La friction technique entre l'exécution éphémère et les garde-fous périmétriques traditionnels
Le paradigme serverless offre une élasticité redoutable pour les backends mobiles. Les instances de calcul s'allument à la demande. Elles absorbent les pics de trafic sans sourciller. Elles s'éteignent ensuite. Cette mécanique repose sur une infrastructure mutualisée massive.
Chaque conteneur éphémère hérite d'une adresse publique aléatoire. Le fournisseur cloud pioche cette IP dans un immense réservoir partagé. Ce comportement par défaut pose un problème d'ingénierie colossal.

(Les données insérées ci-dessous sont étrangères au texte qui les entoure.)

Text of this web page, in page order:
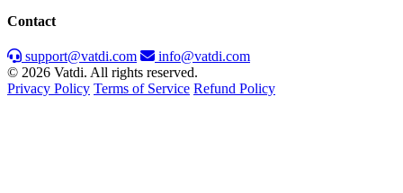
Contact
support@vatdi.com
info@vatdi.com
© 2026 Vatdi. All rights reserved.
Privacy Policy Terms of Service Refund Policy
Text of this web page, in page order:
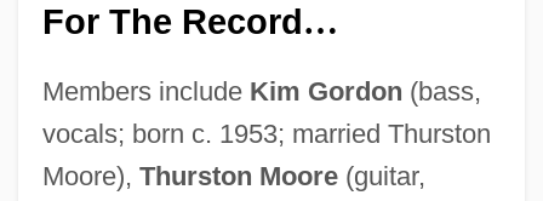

Vos applications mobiles ne vivent pas en vase clos. Elles s'interfacent continuellement avec le monde réel. Votre backend doit souvent interroger des systèmes tiers hautement sécurisés. Pensez aux API bancaires soumises à la directive DSP2. Pensez aux passerelles de paiement historiques comme les terminaux virtuels de certaines banques.
Ces acteurs institutionnels s'appuient sur des mécanismes de sécurité d'un autre âge. Leurs architectures exigent systématiquement des listes blanches d'adresses IP. C'est une pratique archaïque. Elle reste pourtant incontournable dans le secteur financier.
C'est exactement les adresses IP statiques que vous avez besoin pour franchir leurs contrôles. Sans cette identité réseau figée, le pare-feu , de votre partenaire bloque le trafic entrant.
La connexion sortante est rejeté sans aucune sommation. Vous ne recevez même pas toujours une réponse formatée. Parfois, c'est un simple paquet TCP RST qui vient clore violemment l'échange.
Votre code HTTP renvoie une erreur 403. L'utilisateur final de votre application mobile subit un échec de transaction incompréhensible. Une situation inacceptable techniquement. L'expérience utilisateur est détruite. Il faut figer cette adresse IP par tous les moyens.
Le pont entre deux mondes via le connecteur VPC
Il faut résoudre cette incompatibilité fondamentale. La solution architecturale passe par l'injection de votre trafic serverless dans un réseau privé virtuel.
Le serverless vous libère totalement de l'infrastructure réseau. Enfin, en théorie. Puisque vous devez soudainement provisionner des sous-réseaux dédiés pour encapsuler vos flux. Vous retournez gérer des tables de routage. Vous configurez des routeurs virtuels.
Le Serverless VPC Access Connector agit comme une passerelle réseau de bas niveau. Il capte les requêtes sortantes de vos conteneurs éphémères. Il les achemine de force vers votre VPC privé.
Le dévelopement de cette topologie demande une précision chirurgicale. Vous devez allouer un bloc CIDR exclusif à ce connecteur. Un masque /28 est exigé par les spécifications de la plupart des fournisseurs.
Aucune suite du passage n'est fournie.